WHAT TO PRODUCE »
The entries below need to be transcribed exactly, without their images.
*** Begin section ***
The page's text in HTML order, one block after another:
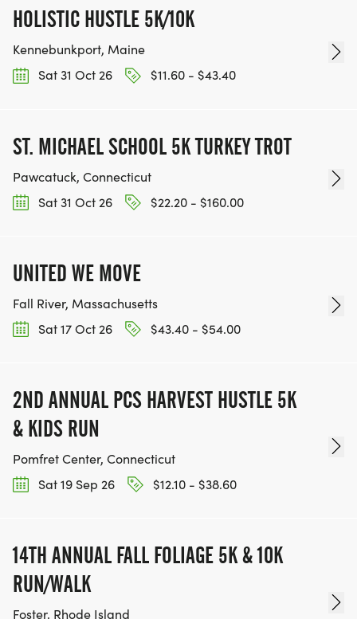
HOLISTIC HUSTLE 5K/10K
Kennebunkport, Maine
Sat 31 Oct 26
$11.60 - $43.40
ST. MICHAEL SCHOOL 5K TURKEY TROT
Pawcatuck, Connecticut
Sat 31 Oct 26
$22.20 - $160.00
UNITED WE MOVE
Fall River, Massachusetts
Sat 17 Oct 26
$43.40 - $54.00
2ND ANNUAL PCS HARVEST HUSTLE 5K
& KIDS RUN
Pomfret Center, Connecticut
Sat 19 Sep 26
$12.10 - $38.60
14TH ANNUAL FALL FOLIAGE 5K & 10K
RUN/WALK
Foster, Rhode Island
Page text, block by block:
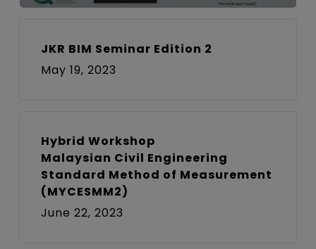
JKR BIM Seminar Edition 2
May 19, 2023
Hybrid Workshop
Malaysian Civil Engineering
Standard Method of Measurement
(MYCESMM2)
June 22, 2023
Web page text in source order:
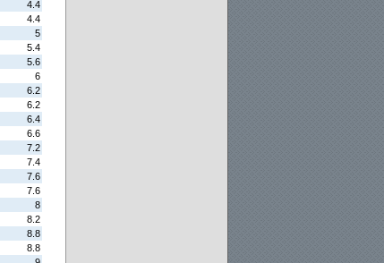
4.4
4.4
5
5.4
5.6
6
6.2
6.2
6.4
6.6
7.2
7.4
7.6
7.6
8
8.2
8.8
8.8
*** End section ***
WRITTEN SOLUTION »
The page's text in HTML order, one block after another:
HOLISTIC HUSTLE 5K/10K
Kennebunkport, Maine
Sat 31 Oct 26
$11.60 - $43.40
ST. MICHAEL SCHOOL 5K TURKEY TROT
Pawcatuck, Connecticut
Sat 31 Oct 26
$22.20 - $160.00
UNITED WE MOVE
Fall River, Massachusetts
Sat 17 Oct 26
$43.40 - $54.00
2ND ANNUAL PCS HARVEST HUSTLE 5K
& KIDS RUN
Pomfret Center, Connecticut
Sat 19 Sep 26
$12.10 - $38.60
14TH ANNUAL FALL FOLIAGE 5K & 10K
RUN/WALK
Foster, Rhode Island
Page text, block by block:
JKR BIM Seminar Edition 2
May 19, 2023
Hybrid Workshop
Malaysian Civil Engineering
Standard Method of Measurement
(MYCESMM2)
June 22, 2023
Web page text in source order:
4.4
4.4
5
5.4
5.6
6
6.2
6.2
6.4
6.6
7.2
7.4
7.6
7.6
8
8.2
8.8
8.8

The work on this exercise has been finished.